As mentioned in Hackage for Applicative Functors , they are strong lax monoidal functors. So why doesn't their definition in Haskell show it like so :

class Functor f => MonoidalApplicative f where
  mult :: f a -> f b -> f (a,b)
  unit :: a -> f a 

  starAp :: f (a -> b) -> f a -> f b
  starAp h x = fmap (uncurry ($)) (mult h x)

<*> (starAp) is easily reconstructed in terms of the multiplication and this definition looks simpler to me. For exemple, here is the Maybe instance :

instance MonoidalApplicative Maybe where
  mult (Just x) (Just y) = Just (x,y)
  mult _ _ = Nothing

  unit x = Just x

Answer 1

As it was mentioned in comments to your answer, there is similar story with join and >>= . When there're several semantically equivalent ways to define something it's better always to choose most efficient & pragmatic way. Haskell was designed to write code, not to prove things (though, somehow Haskell haven't still become very popular programming language unfortunately).

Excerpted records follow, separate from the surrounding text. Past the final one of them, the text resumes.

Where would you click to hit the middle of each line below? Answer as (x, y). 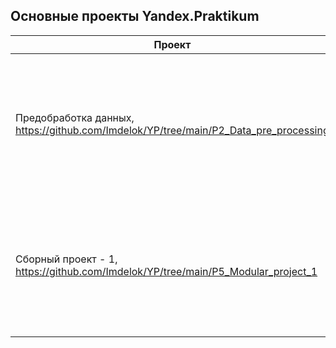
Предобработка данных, (75, 117)
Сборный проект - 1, (66, 259)
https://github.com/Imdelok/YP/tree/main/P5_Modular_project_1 (166, 271)
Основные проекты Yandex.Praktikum (135, 16)
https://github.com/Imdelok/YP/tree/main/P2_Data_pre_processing (172, 130)
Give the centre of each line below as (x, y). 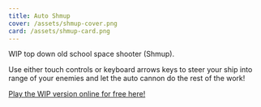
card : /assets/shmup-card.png (60, 31)
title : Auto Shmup (39, 16)
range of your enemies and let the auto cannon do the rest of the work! (127, 79)
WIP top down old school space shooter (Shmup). (92, 54)
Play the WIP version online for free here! (77, 94)
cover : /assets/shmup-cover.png (63, 24)
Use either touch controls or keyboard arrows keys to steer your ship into (130, 70)
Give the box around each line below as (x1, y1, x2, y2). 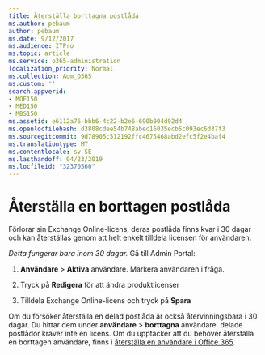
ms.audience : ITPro (8, 42, 74, 50)
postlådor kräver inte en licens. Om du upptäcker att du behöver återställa (8, 329, 254, 339)
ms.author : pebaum (8, 19, 70, 28)
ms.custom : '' (8, 79, 57, 88)
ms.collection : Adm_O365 (8, 72, 92, 80)
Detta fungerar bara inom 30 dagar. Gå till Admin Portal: (8, 249, 196, 259)
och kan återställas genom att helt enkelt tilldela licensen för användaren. (8, 233, 252, 243)
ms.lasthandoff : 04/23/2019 (8, 155, 103, 163)
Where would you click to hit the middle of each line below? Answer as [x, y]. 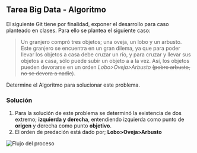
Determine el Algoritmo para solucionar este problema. [73, 85]
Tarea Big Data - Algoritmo [56, 10]
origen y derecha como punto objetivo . [63, 126]
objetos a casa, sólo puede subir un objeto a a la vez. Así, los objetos [105, 60]
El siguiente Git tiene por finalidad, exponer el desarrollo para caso [88, 24]
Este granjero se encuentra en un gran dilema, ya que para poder [100, 48]
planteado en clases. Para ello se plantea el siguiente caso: [78, 30]
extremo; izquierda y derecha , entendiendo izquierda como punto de [99, 119]
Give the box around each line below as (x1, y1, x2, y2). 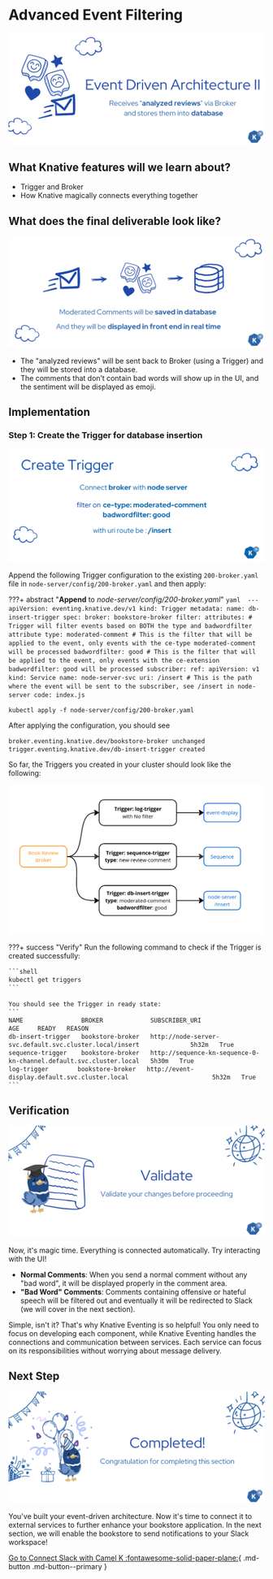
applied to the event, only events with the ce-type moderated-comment (8, 639, 256, 647)
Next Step (8, 1369, 60, 1383)
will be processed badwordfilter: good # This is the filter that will (8, 647, 256, 655)
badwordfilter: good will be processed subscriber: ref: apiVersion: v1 (8, 664, 260, 673)
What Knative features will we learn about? (8, 161, 232, 175)
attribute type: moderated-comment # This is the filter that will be (8, 630, 253, 638)
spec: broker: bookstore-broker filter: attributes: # (63, 613, 253, 621)
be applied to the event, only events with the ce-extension (8, 656, 220, 664)

If starAp had default implementation almost nobody would implement it (just as it happens now with >> in Monad type class). But <*> is extremely useful operation. It is used in applicate & monadic parsers a lot ( megaparsec , attoparsec , optparse-applicative ) and I can't imagine my life w/o liftA* for joining things. And it is very important for this operation to be as efficient as possible. Implementing starAp as fmap (uncurry ($)) (mult hx) may bring hard times to inlining and optimizing things for compiler.

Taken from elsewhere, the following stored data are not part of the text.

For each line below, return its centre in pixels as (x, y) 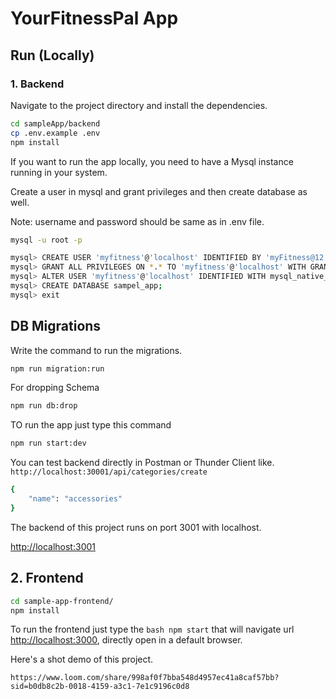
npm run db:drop (44, 406)
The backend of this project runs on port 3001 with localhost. (136, 527)
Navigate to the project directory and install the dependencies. (139, 105)
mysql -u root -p (46, 240)
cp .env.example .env (55, 133)
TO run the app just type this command (91, 425)
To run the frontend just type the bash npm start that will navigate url (152, 629)
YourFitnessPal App (94, 18)
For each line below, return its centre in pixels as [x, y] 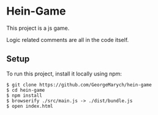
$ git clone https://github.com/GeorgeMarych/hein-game [79, 85]
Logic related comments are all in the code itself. [68, 40]
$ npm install [24, 96]
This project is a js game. [38, 28]
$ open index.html [30, 106]
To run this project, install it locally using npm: [64, 74]
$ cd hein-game [26, 90]
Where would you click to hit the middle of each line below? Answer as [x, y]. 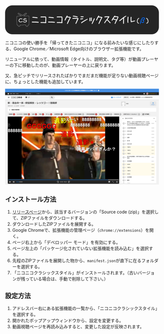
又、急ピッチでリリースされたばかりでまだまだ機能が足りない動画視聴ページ [82, 75]
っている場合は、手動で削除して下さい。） [67, 279]
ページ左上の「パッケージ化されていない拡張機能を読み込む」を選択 [80, 248]
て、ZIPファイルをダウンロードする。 [50, 218]
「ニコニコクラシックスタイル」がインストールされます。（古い [75, 273]
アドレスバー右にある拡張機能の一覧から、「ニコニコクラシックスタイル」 [85, 308]
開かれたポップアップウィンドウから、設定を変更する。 [68, 321]
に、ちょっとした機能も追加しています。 [45, 81]
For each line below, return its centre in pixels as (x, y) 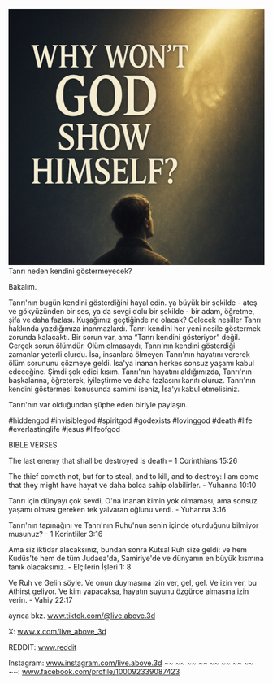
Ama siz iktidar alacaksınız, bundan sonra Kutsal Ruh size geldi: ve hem (128, 549)
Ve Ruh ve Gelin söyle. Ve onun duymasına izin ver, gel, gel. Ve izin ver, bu (133, 583)
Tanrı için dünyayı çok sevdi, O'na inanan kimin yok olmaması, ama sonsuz (133, 501)
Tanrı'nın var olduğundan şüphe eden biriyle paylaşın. (98, 405)
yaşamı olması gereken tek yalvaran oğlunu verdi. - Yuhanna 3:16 (117, 510)
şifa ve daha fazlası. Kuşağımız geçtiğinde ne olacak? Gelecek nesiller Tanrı (135, 320)
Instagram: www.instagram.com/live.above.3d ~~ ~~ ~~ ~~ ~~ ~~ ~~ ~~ (131, 663)
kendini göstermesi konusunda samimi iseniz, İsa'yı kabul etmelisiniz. (124, 389)
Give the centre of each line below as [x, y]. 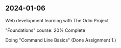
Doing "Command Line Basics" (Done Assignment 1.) [61, 40]
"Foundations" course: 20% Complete [45, 30]
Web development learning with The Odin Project [57, 20]
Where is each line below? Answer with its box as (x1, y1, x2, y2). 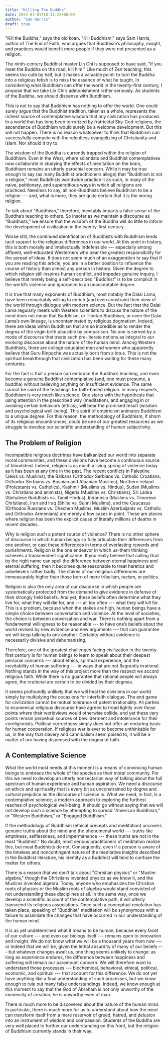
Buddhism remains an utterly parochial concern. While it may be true (5, 166, 147, 172)
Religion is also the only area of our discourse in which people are (5, 584, 141, 590)
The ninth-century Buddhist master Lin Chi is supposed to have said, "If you (5, 61, 162, 67)
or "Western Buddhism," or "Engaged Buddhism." (5, 813, 107, 819)
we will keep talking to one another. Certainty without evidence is (5, 632, 140, 638)
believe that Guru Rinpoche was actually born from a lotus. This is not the (5, 350, 157, 356)
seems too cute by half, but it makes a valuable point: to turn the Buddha (5, 71, 155, 78)
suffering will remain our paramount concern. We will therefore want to (5, 959, 151, 966)
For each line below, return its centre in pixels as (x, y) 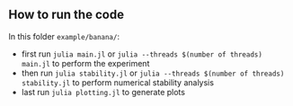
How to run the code (67, 15)
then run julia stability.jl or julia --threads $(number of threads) (153, 73)
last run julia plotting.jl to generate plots (103, 92)
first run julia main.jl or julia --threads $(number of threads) (142, 54)
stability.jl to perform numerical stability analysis (118, 82)
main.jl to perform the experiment (85, 63)
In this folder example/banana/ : (64, 36)
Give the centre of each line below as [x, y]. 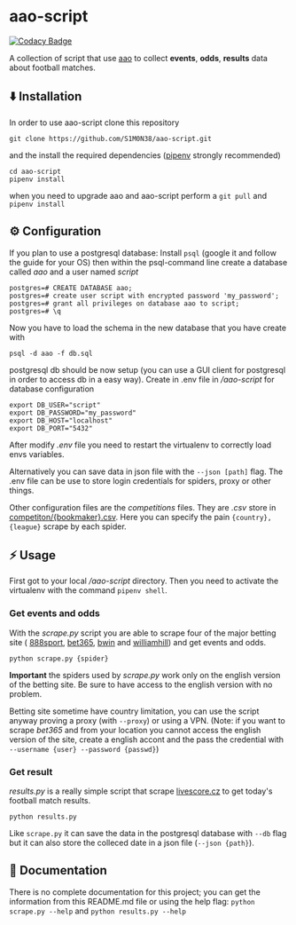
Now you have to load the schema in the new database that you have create [148, 328]
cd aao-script [35, 171]
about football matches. [52, 67]
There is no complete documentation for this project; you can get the [135, 892]
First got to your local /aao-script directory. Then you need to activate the [144, 581]
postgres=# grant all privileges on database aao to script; [125, 304]
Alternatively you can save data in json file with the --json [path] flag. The [146, 471]
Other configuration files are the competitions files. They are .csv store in [143, 507]
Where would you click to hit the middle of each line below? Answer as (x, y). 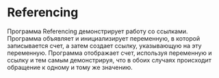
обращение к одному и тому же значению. (70, 67)
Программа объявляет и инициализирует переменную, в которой (104, 38)
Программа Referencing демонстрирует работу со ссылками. (98, 31)
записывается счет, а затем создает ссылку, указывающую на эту (104, 45)
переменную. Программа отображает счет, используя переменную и (109, 53)
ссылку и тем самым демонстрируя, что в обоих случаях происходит (109, 60)
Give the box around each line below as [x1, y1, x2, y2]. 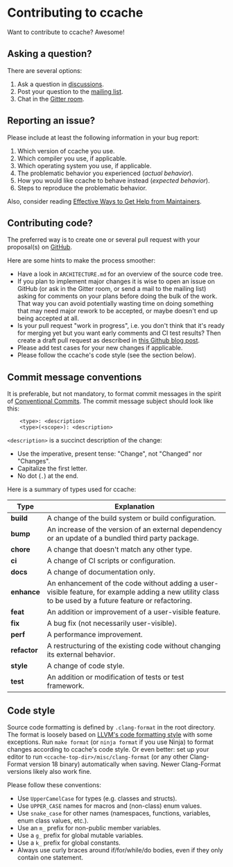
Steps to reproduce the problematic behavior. [17, 183, 148, 192]
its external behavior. [46, 650, 116, 659]
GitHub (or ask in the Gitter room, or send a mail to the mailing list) [17, 285, 207, 293]
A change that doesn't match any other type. [46, 545, 192, 554]
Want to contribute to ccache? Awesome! [7, 28, 125, 36]
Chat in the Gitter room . [17, 94, 85, 103]
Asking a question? [7, 48, 92, 60]
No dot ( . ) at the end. [17, 472, 78, 480]
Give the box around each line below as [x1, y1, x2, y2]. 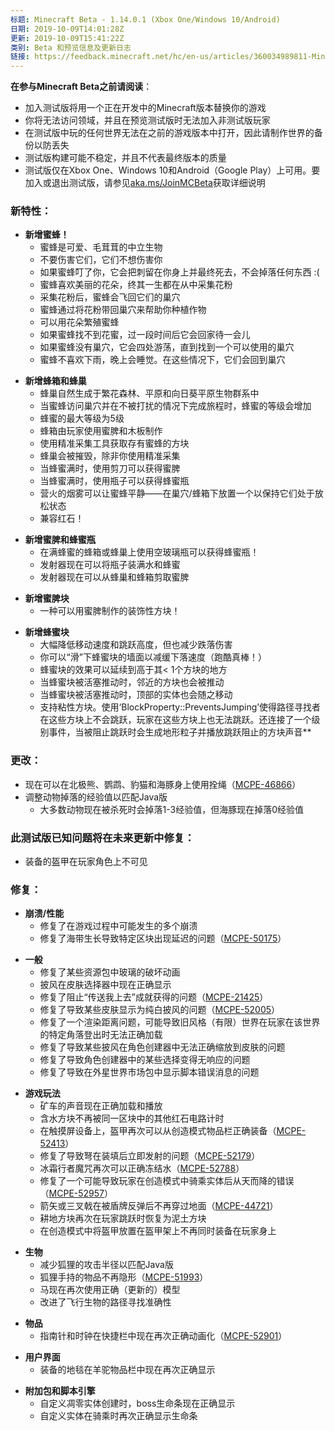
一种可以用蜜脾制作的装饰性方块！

Moreover, representation of Applicative using mult and unit operations doesn't really solves any problems. Obviously, mult = liftA2 (,) . But your implementation with

mult (Just x) (Just y) = Just (x,y)

not fully correct. Because your implementation is not lazy enough. You will evaluate both cases when it may be enough to evaluate only one. So you still can mess up even with this simple function. Thus this representation is strictly worse.